馮.贊德爾斯將軍認為奧斯卡的話有紙上談兵之嫌,便希望他把計劃說得更加細節一點、想得更加完善一點,別隨便拍腦門決策。
奧斯卡完全能聽出對方言語中的情緒,他知道未來幾個月要在贊德爾斯將軍手下長期共事,他也不想給長官留下驕縱的印象,便誠懇地說:
「我的設想確實不容易做到,羅馬尼亞的敵占區,從東到西最窄處也有150公里以上,不是那麼容易掐斷的。即使將來敵軍久戰疲憊,如同波蘭戰役時那樣被我們消耗得難以為繼,只要我軍轉入猛烈反攻,敵人還是有足夠的時間調整、撤退,那就難以圍殲了。
所以,我們還需要根據實際情況,逐步創造更好的條件,比如目前敵軍還不夠孤軍深入,我軍是不是可以再適當地示弱一下,讓敵軍看到一點希望?敵軍不犯錯,我們可以勾引他們犯錯。
就像我軍之前在普熱梅希爾和但澤,都是用盡計謀讓敵人覺得再加一把勁兒就能徹底贏下戰役,這才讓他們不管不顧瘋狂投入。現在我們有伊斯坦堡這個誘餌,這可比但澤或普熱梅希爾有價值得多了。」
馮.贊德爾斯將軍這次倒是立刻聽懂了奧斯卡的思路,他眉頭微微一皺:「你還要詐敗誘敵深入?這一招去年敵人已經中過一次計了,損失了那麼多軍隊,他們難道是傻的麼?同樣的計還能再中一次?」
奧斯卡笑了:「古往今來的計策說到底其實也就那麼幾十條。套層皮換個樣子,照樣有那麼多庸才愚將前仆後繼地中計。

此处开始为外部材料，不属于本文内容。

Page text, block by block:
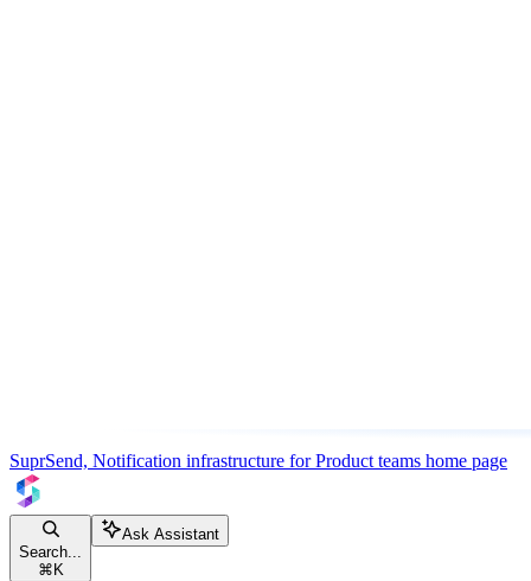
SuprSend, Notification infrastructure for Product teams home page
Search...
⌘ K
Ask Assistant

羅斯人去年吃了大虧,我們都覺得他們會轉入守勢,想先發奮圖強搞好軍隊建設,把武器裝備以及通訊指揮等軟性實力提升上來,才敢再發起大規模主動進攻。
但他們還不是僅僅消停了兩三個月,就再次好了傷疤忘了疼?無非是他們覺得這次挑到了軟柿子捏,不敢進攻我軍,就改為進攻羅馬尼亞和土保聯軍。

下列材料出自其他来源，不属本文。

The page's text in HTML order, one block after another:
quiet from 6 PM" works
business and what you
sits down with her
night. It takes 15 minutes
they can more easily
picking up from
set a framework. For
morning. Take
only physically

那我們做局的時候也可以順勢而為,比如就利用保加利亞人或是土耳其人負責的防線區段出點小問題,來勾引他們,或者再變個樣,具體只能等我們去前線實地考察戰線戰況,調查後才有發言權。」
實事求是才是確保計策有效性的唯一保證,沒有調查就沒有發言權。
贊德爾斯將軍見奧斯卡倒不是一味說大話空話,還是挺腳踏實地的,對他的印象才有所改觀。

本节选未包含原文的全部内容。